**RECORDS:**
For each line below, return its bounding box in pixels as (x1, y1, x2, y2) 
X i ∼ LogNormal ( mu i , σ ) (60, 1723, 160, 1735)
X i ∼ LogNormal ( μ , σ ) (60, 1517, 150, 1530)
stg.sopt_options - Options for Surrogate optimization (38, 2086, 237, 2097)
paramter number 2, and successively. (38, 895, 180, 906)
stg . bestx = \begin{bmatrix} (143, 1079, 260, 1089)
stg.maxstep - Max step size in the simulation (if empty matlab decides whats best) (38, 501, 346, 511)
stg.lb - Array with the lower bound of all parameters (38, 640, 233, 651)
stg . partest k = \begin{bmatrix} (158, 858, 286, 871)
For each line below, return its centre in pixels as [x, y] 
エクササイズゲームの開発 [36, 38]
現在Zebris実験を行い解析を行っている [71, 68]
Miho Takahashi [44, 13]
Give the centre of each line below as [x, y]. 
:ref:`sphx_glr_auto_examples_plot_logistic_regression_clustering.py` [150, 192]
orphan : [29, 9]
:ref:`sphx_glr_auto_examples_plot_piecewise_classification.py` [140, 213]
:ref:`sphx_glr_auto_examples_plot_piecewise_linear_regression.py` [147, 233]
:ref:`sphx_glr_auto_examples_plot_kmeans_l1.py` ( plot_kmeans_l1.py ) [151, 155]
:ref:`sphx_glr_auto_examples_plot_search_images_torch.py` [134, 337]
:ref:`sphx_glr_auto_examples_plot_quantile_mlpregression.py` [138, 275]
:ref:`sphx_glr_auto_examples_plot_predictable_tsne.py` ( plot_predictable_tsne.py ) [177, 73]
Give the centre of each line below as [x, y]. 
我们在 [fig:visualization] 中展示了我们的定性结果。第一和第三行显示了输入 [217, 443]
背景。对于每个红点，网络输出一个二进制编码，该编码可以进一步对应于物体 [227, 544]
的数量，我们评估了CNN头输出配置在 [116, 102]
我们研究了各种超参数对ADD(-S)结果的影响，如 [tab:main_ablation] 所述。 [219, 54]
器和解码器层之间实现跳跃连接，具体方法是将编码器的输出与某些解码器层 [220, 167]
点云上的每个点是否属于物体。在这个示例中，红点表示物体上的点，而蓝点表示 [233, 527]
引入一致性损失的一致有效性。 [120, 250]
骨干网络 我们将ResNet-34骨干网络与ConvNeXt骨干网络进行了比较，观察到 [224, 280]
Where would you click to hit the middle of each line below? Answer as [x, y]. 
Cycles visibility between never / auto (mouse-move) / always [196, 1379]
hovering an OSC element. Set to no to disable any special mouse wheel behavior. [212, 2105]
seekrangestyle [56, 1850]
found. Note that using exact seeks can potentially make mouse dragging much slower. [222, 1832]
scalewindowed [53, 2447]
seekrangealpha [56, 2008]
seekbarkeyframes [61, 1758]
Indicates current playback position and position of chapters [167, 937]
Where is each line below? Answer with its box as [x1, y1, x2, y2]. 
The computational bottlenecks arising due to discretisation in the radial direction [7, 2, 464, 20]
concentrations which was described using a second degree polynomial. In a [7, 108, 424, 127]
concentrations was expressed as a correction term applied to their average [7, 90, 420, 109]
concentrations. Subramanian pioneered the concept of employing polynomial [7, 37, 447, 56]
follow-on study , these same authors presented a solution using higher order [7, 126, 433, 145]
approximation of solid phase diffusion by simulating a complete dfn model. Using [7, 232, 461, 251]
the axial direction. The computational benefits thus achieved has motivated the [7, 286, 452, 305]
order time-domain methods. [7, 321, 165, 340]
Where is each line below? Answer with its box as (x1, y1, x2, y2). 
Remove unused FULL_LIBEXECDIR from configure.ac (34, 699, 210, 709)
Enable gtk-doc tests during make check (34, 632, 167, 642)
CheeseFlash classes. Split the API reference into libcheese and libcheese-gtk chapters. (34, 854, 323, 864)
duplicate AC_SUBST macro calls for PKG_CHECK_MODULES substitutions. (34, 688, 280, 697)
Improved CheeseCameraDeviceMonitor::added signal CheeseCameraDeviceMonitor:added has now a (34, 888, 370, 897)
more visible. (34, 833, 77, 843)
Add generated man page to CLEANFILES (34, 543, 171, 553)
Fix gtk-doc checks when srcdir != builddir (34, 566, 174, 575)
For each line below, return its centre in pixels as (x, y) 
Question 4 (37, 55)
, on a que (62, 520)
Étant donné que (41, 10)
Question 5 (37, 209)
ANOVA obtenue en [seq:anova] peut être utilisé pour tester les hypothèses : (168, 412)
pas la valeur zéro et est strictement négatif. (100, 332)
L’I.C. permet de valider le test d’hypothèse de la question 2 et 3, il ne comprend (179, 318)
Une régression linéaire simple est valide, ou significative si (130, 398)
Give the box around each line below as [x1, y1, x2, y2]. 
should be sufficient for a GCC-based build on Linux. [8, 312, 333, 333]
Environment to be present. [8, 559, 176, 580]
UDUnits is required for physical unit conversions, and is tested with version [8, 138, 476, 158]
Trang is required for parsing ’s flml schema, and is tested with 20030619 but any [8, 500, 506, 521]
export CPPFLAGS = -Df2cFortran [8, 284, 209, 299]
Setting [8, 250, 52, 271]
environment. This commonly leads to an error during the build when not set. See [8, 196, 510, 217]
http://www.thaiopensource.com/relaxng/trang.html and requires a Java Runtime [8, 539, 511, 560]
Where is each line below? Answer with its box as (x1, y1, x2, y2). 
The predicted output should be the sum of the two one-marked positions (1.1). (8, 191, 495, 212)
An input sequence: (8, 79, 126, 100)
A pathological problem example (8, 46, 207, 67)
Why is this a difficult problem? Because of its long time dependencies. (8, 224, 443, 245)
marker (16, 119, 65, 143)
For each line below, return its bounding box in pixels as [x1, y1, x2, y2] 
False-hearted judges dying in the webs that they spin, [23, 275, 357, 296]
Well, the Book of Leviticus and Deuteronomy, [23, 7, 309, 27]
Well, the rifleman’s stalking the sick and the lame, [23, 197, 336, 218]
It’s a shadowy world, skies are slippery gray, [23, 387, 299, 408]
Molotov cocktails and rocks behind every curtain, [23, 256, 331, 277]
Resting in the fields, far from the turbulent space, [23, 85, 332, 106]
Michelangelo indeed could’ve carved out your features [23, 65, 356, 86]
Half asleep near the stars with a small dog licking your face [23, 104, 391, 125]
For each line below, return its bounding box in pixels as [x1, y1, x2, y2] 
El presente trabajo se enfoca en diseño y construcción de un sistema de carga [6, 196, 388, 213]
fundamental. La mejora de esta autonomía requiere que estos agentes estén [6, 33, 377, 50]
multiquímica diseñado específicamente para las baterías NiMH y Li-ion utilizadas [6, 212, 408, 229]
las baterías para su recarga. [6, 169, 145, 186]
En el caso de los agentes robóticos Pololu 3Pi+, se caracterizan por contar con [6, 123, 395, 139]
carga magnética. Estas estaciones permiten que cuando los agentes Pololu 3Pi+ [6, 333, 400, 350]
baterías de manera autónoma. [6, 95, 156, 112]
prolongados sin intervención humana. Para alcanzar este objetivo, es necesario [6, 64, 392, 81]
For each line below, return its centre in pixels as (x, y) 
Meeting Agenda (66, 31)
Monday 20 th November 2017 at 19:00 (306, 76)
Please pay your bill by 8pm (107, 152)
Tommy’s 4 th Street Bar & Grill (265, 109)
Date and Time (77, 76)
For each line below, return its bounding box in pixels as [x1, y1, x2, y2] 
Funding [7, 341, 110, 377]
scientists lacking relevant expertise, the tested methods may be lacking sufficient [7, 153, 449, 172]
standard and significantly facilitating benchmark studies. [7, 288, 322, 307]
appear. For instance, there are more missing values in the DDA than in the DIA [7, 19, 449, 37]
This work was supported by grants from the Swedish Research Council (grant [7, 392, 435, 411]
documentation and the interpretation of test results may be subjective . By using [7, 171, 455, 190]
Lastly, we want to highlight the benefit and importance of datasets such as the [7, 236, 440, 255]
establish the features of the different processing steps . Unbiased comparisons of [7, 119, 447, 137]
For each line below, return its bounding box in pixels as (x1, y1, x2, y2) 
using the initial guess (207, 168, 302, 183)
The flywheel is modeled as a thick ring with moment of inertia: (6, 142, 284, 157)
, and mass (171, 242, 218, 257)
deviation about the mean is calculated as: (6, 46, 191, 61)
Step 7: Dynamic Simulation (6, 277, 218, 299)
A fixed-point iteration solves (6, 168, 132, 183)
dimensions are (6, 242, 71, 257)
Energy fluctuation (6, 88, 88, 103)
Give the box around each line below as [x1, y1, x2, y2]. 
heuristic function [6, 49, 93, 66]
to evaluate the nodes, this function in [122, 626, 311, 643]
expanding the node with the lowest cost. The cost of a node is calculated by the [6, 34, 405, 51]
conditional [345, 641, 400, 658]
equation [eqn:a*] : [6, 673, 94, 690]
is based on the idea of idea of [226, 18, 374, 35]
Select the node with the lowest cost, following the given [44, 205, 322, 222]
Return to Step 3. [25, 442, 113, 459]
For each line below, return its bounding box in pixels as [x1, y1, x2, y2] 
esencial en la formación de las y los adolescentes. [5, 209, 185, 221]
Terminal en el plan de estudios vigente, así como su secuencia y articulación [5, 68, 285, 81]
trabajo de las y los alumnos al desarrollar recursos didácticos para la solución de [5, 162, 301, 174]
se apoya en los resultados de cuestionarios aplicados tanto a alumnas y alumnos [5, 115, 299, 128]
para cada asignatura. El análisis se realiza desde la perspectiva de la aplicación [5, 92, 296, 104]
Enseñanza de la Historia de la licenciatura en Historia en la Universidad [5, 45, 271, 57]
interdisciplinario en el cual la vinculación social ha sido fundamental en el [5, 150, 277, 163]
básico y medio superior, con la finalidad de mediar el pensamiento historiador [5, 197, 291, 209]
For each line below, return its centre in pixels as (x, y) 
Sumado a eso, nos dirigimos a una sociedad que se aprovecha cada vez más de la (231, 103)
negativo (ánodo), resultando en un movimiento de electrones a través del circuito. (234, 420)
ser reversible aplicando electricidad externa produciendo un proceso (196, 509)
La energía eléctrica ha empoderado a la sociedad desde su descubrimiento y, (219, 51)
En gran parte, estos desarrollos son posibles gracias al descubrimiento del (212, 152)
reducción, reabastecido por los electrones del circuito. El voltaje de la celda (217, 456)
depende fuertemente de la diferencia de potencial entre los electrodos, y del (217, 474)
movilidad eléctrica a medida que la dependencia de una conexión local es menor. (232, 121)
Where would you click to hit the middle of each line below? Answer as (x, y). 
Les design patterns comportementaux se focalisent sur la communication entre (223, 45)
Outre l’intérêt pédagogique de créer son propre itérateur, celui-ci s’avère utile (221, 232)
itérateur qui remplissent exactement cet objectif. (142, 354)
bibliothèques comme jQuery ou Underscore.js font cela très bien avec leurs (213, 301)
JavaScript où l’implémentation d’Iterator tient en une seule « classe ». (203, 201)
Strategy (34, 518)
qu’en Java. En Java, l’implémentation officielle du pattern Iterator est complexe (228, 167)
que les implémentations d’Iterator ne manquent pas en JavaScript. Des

**WHAT YOU WILL DO:**
Your task is to collect every line above that contains the word "when".

**ANSWER SPACE:**
Fix gtk-doc checks when srcdir != builddir (34, 566, 174, 575)
environment. This commonly leads to an error during the build when not set. See [8, 196, 510, 217]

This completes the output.